◆ **Problem details**
Without including any images, reproduce each entry exactly.

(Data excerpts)
╔══
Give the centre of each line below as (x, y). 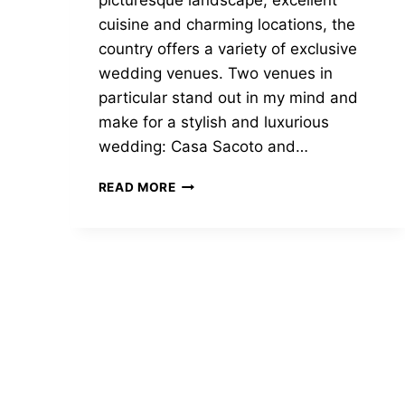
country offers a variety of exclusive (227, 49)
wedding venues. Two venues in (215, 74)
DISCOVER (209, 183)
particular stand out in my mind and (228, 98)
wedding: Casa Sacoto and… (203, 147)
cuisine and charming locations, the (226, 25)
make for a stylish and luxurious (213, 122)
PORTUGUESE (220, 297)
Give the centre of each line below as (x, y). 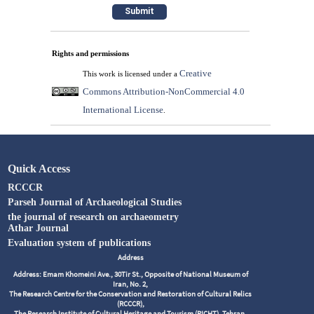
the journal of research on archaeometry (94, 217)
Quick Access (39, 168)
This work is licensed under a (131, 73)
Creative (195, 73)
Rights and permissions (90, 53)
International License (123, 109)
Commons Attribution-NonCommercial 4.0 (163, 91)
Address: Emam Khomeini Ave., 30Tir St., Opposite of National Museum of (130, 274)
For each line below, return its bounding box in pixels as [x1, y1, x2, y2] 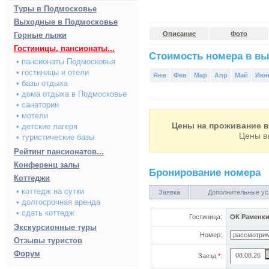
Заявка [158, 189, 180, 196]
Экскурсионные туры [14, 223, 97, 232]
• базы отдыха [16, 79, 68, 88]
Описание [163, 30, 196, 37]
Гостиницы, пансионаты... [14, 44, 115, 53]
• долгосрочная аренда [16, 198, 100, 207]
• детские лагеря [16, 122, 77, 131]
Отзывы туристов [14, 236, 82, 245]
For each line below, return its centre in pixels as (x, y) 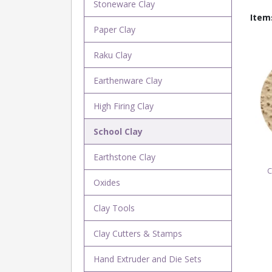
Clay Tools (114, 208)
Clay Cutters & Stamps (138, 233)
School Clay (118, 131)
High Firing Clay (123, 106)
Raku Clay (112, 55)
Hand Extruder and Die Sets (147, 259)
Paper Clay (114, 29)
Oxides (107, 182)
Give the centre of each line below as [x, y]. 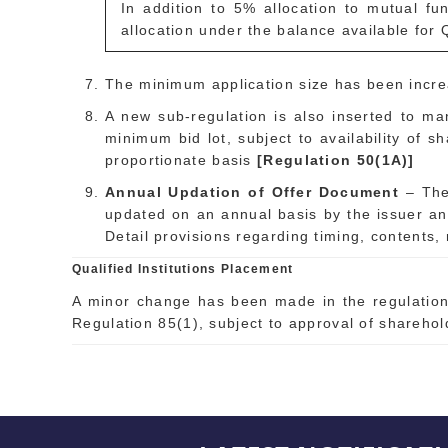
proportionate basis [181, 160]
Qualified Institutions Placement [183, 269]
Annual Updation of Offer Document [252, 192]
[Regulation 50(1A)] [336, 160]
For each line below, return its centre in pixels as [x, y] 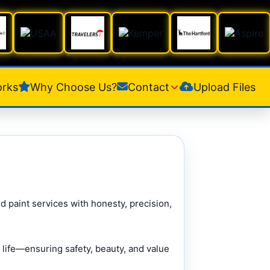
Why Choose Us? [74, 87]
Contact [149, 87]
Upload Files [224, 87]
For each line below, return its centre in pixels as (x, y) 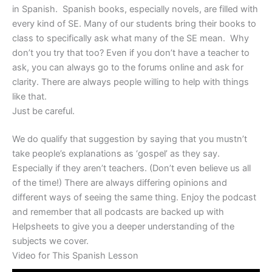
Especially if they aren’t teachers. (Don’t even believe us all (131, 168)
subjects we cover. (50, 241)
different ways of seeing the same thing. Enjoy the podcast (134, 197)
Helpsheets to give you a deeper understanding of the (123, 226)
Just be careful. (43, 111)
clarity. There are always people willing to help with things (131, 82)
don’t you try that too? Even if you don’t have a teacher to (131, 53)
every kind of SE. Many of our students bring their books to (134, 23)
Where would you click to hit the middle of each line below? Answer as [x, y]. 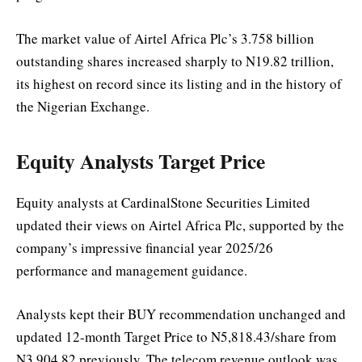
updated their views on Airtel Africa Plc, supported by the [180, 225]
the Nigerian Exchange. [83, 106]
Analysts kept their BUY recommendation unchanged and [181, 314]
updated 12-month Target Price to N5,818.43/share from [176, 337]
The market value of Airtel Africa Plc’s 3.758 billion [165, 38]
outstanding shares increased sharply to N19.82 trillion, [175, 61]
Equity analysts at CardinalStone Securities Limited [163, 203]
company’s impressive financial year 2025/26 [145, 248]
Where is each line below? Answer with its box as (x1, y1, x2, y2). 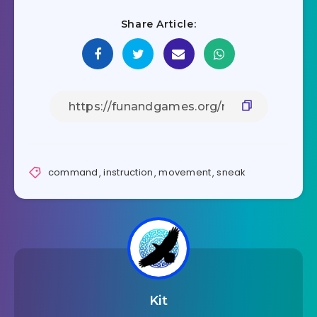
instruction (103, 166, 154, 180)
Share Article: (120, 17, 197, 30)
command (47, 166, 98, 180)
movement (158, 166, 212, 180)
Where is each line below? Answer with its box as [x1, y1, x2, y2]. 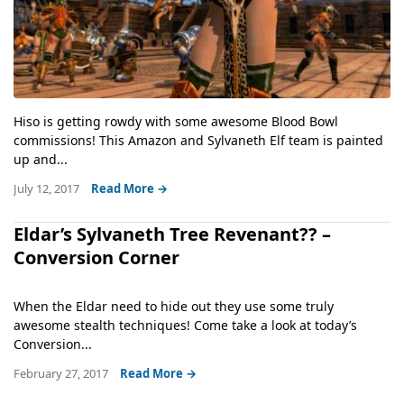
╚══
◆ **Exercise answer**
Give the centre of each line below as (x, y). 
country offers a variety of exclusive (227, 49)
wedding venues. Two venues in (215, 74)
DISCOVER (209, 183)
particular stand out in my mind and (228, 98)
wedding: Casa Sacoto and… (203, 147)
cuisine and charming locations, the (226, 25)
make for a stylish and luxurious (213, 122)
PORTUGUESE (220, 297)
Give the centre of each line below as (x, y). 
the journal of research on archaeometry (94, 217)
Quick Access (39, 168)
This work is licensed under a (131, 73)
Creative (195, 73)
Rights and permissions (90, 53)
International License (123, 109)
Commons Attribution-NonCommercial 4.0 (163, 91)
Address: Emam Khomeini Ave., 30Tir St., Opposite of National Museum of (130, 274)
For each line below, return its bounding box in pixels as [x1, y1, x2, y2] 
Заявка [158, 189, 180, 196]
Экскурсионные туры [14, 223, 97, 232]
• базы отдыха [16, 79, 68, 88]
Описание [163, 30, 196, 37]
Гостиницы, пансионаты... [14, 44, 115, 53]
• долгосрочная аренда [16, 198, 100, 207]
• детские лагеря [16, 122, 77, 131]
Отзывы туристов [14, 236, 82, 245]
For each line below, return its centre in pixels as (x, y) 
Clay Tools (114, 208)
Clay Cutters & Stamps (138, 233)
School Clay (118, 131)
High Firing Clay (123, 106)
Raku Clay (112, 55)
Hand Extruder and Die Sets (147, 259)
Paper Clay (114, 29)
Oxides (107, 182)
Give the centre of each line below as [x, y]. 
proportionate basis [181, 160]
Qualified Institutions Placement [183, 269]
Annual Updation of Offer Document [252, 192]
[Regulation 50(1A)] [336, 160]
For each line below, return its centre in pixels as [x, y] 
Why Choose Us? [74, 87]
Contact [149, 87]
Upload Files [224, 87]
For each line below, return its centre in pixels as (x, y) 
Especially if they aren’t teachers. (Don’t even believe us all (131, 168)
subjects we cover. (50, 241)
different ways of seeing the same thing. Enjoy the podcast (134, 197)
Helpsheets to give you a deeper understanding of the (123, 226)
Just be careful. (43, 111)
clarity. There are always people willing to help with things (131, 82)
don’t you try that too? Even if you don’t have a teacher to (131, 53)
every kind of SE. Many of our students bring their books to (134, 23)
Where would you click to hit the middle of each line below? Answer as [x, y]. 
updated their views on Airtel Africa Plc, supported by the [180, 225]
the Nigerian Exchange. [83, 106]
Analysts kept their BUY recommendation unchanged and [181, 314]
updated 12-month Target Price to N5,818.43/share from [176, 337]
The market value of Airtel Africa Plc’s 3.758 billion [165, 38]
outstanding shares increased sharply to N19.82 trillion, [175, 61]
Equity analysts at CardinalStone Securities Limited [163, 203]
company’s impressive financial year 2025/26 [145, 248]
Where is each line below? Answer with its box as (x1, y1, x2, y2). 
instruction (103, 166, 154, 180)
Share Article: (120, 17, 197, 30)
command (47, 166, 98, 180)
movement (158, 166, 212, 180)
Where is each line below? Answer with its box as [x1, y1, x2, y2]. 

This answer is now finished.